- Work order
Write the listing out again, all of it, word for word.
-- Opening Marker --
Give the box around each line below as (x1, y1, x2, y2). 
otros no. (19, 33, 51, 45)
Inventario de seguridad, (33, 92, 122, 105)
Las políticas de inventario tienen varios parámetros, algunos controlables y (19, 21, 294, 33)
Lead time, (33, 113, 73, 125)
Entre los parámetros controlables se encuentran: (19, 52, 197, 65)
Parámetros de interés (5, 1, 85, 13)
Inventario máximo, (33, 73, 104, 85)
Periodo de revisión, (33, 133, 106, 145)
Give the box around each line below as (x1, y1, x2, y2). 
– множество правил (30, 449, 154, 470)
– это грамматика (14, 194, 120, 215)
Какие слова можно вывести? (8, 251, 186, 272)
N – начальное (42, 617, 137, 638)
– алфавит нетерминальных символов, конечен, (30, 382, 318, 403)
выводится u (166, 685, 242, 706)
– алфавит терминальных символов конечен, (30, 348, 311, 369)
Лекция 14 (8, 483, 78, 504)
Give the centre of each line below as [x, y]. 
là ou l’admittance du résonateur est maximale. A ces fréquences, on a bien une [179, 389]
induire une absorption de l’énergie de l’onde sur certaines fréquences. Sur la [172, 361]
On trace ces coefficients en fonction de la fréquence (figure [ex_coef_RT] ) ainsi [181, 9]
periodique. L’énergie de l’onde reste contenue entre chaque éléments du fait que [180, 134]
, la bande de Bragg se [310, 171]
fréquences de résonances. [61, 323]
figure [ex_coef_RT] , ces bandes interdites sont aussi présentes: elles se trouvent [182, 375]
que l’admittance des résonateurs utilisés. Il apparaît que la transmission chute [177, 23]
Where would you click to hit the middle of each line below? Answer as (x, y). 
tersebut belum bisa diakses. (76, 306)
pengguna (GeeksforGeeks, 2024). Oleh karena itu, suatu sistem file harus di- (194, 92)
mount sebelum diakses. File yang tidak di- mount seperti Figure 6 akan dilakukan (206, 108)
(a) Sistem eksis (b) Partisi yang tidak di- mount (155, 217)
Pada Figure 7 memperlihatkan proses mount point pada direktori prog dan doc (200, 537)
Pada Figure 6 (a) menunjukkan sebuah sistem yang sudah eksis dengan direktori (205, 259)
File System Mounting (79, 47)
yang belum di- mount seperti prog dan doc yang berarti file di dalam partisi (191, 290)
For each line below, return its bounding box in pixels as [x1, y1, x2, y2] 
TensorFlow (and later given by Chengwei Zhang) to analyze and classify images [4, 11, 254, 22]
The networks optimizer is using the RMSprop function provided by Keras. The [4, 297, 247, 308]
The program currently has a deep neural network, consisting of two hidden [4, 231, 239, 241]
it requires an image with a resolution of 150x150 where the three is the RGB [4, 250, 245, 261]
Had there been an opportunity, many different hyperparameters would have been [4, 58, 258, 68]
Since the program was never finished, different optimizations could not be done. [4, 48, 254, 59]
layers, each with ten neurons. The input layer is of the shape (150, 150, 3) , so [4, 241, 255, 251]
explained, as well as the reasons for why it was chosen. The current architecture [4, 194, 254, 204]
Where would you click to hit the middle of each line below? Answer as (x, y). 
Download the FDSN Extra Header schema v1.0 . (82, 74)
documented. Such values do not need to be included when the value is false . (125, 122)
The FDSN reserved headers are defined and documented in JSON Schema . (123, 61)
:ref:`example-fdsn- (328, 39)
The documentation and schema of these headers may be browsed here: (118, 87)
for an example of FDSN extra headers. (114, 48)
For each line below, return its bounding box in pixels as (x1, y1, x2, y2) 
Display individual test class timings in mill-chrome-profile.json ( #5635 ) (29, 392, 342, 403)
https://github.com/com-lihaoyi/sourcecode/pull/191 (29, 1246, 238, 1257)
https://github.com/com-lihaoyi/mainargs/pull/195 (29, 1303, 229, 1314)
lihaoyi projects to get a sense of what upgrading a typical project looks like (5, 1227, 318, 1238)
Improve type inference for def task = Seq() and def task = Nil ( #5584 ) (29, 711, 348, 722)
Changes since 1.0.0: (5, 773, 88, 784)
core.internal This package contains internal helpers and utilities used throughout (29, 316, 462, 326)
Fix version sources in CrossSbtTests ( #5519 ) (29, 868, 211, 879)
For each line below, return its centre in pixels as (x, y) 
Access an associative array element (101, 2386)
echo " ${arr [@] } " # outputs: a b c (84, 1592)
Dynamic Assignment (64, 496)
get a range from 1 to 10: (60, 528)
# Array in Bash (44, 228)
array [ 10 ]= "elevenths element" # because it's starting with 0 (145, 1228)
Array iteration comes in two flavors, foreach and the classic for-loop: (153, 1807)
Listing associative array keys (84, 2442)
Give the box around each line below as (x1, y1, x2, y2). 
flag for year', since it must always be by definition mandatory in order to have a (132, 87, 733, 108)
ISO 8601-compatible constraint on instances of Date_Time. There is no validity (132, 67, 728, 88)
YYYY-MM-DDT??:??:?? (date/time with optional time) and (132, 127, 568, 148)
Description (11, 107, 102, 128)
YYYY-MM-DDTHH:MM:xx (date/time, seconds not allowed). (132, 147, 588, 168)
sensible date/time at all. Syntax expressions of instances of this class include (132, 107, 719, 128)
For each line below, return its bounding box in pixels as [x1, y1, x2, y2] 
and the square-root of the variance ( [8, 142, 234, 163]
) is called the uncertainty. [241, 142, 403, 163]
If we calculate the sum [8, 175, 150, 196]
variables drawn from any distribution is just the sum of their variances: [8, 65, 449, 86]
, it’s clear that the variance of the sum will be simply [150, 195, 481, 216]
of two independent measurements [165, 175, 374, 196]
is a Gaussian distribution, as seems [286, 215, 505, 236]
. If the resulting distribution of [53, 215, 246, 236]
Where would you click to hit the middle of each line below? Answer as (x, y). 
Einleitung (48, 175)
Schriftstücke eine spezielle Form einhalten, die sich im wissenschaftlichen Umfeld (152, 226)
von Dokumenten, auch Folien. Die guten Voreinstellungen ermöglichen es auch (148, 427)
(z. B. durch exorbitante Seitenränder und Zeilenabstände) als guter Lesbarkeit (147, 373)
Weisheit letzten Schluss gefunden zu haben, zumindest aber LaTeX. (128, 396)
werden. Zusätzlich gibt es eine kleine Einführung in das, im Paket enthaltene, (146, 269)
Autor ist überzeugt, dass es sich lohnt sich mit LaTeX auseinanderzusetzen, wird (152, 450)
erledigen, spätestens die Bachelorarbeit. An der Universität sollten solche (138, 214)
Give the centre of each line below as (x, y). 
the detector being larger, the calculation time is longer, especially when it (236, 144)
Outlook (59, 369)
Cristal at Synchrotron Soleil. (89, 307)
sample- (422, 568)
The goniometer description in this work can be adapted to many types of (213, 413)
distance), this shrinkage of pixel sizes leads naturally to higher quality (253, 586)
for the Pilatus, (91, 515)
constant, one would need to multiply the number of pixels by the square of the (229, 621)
-- Closing Marker --
- Answer to this task
Give the box around each line below as (x1, y1, x2, y2). 
otros no. (19, 33, 51, 45)
Inventario de seguridad, (33, 92, 122, 105)
Las políticas de inventario tienen varios parámetros, algunos controlables y (19, 21, 294, 33)
Lead time, (33, 113, 73, 125)
Entre los parámetros controlables se encuentran: (19, 52, 197, 65)
Parámetros de interés (5, 1, 85, 13)
Inventario máximo, (33, 73, 104, 85)
Periodo de revisión, (33, 133, 106, 145)
Give the box around each line below as (x1, y1, x2, y2). 
– множество правил (30, 449, 154, 470)
– это грамматика (14, 194, 120, 215)
Какие слова можно вывести? (8, 251, 186, 272)
N – начальное (42, 617, 137, 638)
– алфавит нетерминальных символов, конечен, (30, 382, 318, 403)
выводится u (166, 685, 242, 706)
– алфавит терминальных символов конечен, (30, 348, 311, 369)
Лекция 14 (8, 483, 78, 504)
Give the centre of each line below as [x, y]. 
là ou l’admittance du résonateur est maximale. A ces fréquences, on a bien une [179, 389]
induire une absorption de l’énergie de l’onde sur certaines fréquences. Sur la [172, 361]
On trace ces coefficients en fonction de la fréquence (figure [ex_coef_RT] ) ainsi [181, 9]
periodique. L’énergie de l’onde reste contenue entre chaque éléments du fait que [180, 134]
, la bande de Bragg se [310, 171]
fréquences de résonances. [61, 323]
figure [ex_coef_RT] , ces bandes interdites sont aussi présentes: elles se trouvent [182, 375]
que l’admittance des résonateurs utilisés. Il apparaît que la transmission chute [177, 23]
Where would you click to hit the middle of each line below? Answer as (x, y). 
tersebut belum bisa diakses. (76, 306)
pengguna (GeeksforGeeks, 2024). Oleh karena itu, suatu sistem file harus di- (194, 92)
mount sebelum diakses. File yang tidak di- mount seperti Figure 6 akan dilakukan (206, 108)
(a) Sistem eksis (b) Partisi yang tidak di- mount (155, 217)
Pada Figure 7 memperlihatkan proses mount point pada direktori prog dan doc (200, 537)
Pada Figure 6 (a) menunjukkan sebuah sistem yang sudah eksis dengan direktori (205, 259)
File System Mounting (79, 47)
yang belum di- mount seperti prog dan doc yang berarti file di dalam partisi (191, 290)
For each line below, return its bounding box in pixels as [x1, y1, x2, y2] 
TensorFlow (and later given by Chengwei Zhang) to analyze and classify images [4, 11, 254, 22]
The networks optimizer is using the RMSprop function provided by Keras. The [4, 297, 247, 308]
The program currently has a deep neural network, consisting of two hidden [4, 231, 239, 241]
it requires an image with a resolution of 150x150 where the three is the RGB [4, 250, 245, 261]
Had there been an opportunity, many different hyperparameters would have been [4, 58, 258, 68]
Since the program was never finished, different optimizations could not be done. [4, 48, 254, 59]
layers, each with ten neurons. The input layer is of the shape (150, 150, 3) , so [4, 241, 255, 251]
explained, as well as the reasons for why it was chosen. The current architecture [4, 194, 254, 204]
Where would you click to hit the middle of each line below? Answer as (x, y). 
Download the FDSN Extra Header schema v1.0 . (82, 74)
documented. Such values do not need to be included when the value is false . (125, 122)
The FDSN reserved headers are defined and documented in JSON Schema . (123, 61)
:ref:`example-fdsn- (328, 39)
The documentation and schema of these headers may be browsed here: (118, 87)
for an example of FDSN extra headers. (114, 48)
For each line below, return its bounding box in pixels as (x1, y1, x2, y2) 
Display individual test class timings in mill-chrome-profile.json ( #5635 ) (29, 392, 342, 403)
https://github.com/com-lihaoyi/sourcecode/pull/191 (29, 1246, 238, 1257)
https://github.com/com-lihaoyi/mainargs/pull/195 (29, 1303, 229, 1314)
lihaoyi projects to get a sense of what upgrading a typical project looks like (5, 1227, 318, 1238)
Improve type inference for def task = Seq() and def task = Nil ( #5584 ) (29, 711, 348, 722)
Changes since 1.0.0: (5, 773, 88, 784)
core.internal This package contains internal helpers and utilities used throughout (29, 316, 462, 326)
Fix version sources in CrossSbtTests ( #5519 ) (29, 868, 211, 879)
For each line below, return its centre in pixels as (x, y) 
Access an associative array element (101, 2386)
echo " ${arr [@] } " # outputs: a b c (84, 1592)
Dynamic Assignment (64, 496)
get a range from 1 to 10: (60, 528)
# Array in Bash (44, 228)
array [ 10 ]= "elevenths element" # because it's starting with 0 (145, 1228)
Array iteration comes in two flavors, foreach and the classic for-loop: (153, 1807)
Listing associative array keys (84, 2442)
Give the box around each line below as (x1, y1, x2, y2). 
flag for year', since it must always be by definition mandatory in order to have a (132, 87, 733, 108)
ISO 8601-compatible constraint on instances of Date_Time. There is no validity (132, 67, 728, 88)
YYYY-MM-DDT??:??:?? (date/time with optional time) and (132, 127, 568, 148)
Description (11, 107, 102, 128)
YYYY-MM-DDTHH:MM:xx (date/time, seconds not allowed). (132, 147, 588, 168)
sensible date/time at all. Syntax expressions of instances of this class include (132, 107, 719, 128)
For each line below, return its bounding box in pixels as [x1, y1, x2, y2] 
and the square-root of the variance ( [8, 142, 234, 163]
) is called the uncertainty. [241, 142, 403, 163]
If we calculate the sum [8, 175, 150, 196]
variables drawn from any distribution is just the sum of their variances: [8, 65, 449, 86]
, it’s clear that the variance of the sum will be simply [150, 195, 481, 216]
of two independent measurements [165, 175, 374, 196]
is a Gaussian distribution, as seems [286, 215, 505, 236]
. If the resulting distribution of [53, 215, 246, 236]
Where would you click to hit the middle of each line below? Answer as (x, y). 
Einleitung (48, 175)
Schriftstücke eine spezielle Form einhalten, die sich im wissenschaftlichen Umfeld (152, 226)
von Dokumenten, auch Folien. Die guten Voreinstellungen ermöglichen es auch (148, 427)
(z. B. durch exorbitante Seitenränder und Zeilenabstände) als guter Lesbarkeit (147, 373)
Weisheit letzten Schluss gefunden zu haben, zumindest aber LaTeX. (128, 396)
werden. Zusätzlich gibt es eine kleine Einführung in das, im Paket enthaltene, (146, 269)
Autor ist überzeugt, dass es sich lohnt sich mit LaTeX auseinanderzusetzen, wird (152, 450)
erledigen, spätestens die Bachelorarbeit. An der Universität sollten solche (138, 214)
Give the centre of each line below as (x, y). 
the detector being larger, the calculation time is longer, especially when it (236, 144)
Outlook (59, 369)
Cristal at Synchrotron Soleil. (89, 307)
sample- (422, 568)
The goniometer description in this work can be adapted to many types of (213, 413)
distance), this shrinkage of pixel sizes leads naturally to higher quality (253, 586)
for the Pilatus, (91, 515)
constant, one would need to multiply the number of pixels by the square of the (229, 621)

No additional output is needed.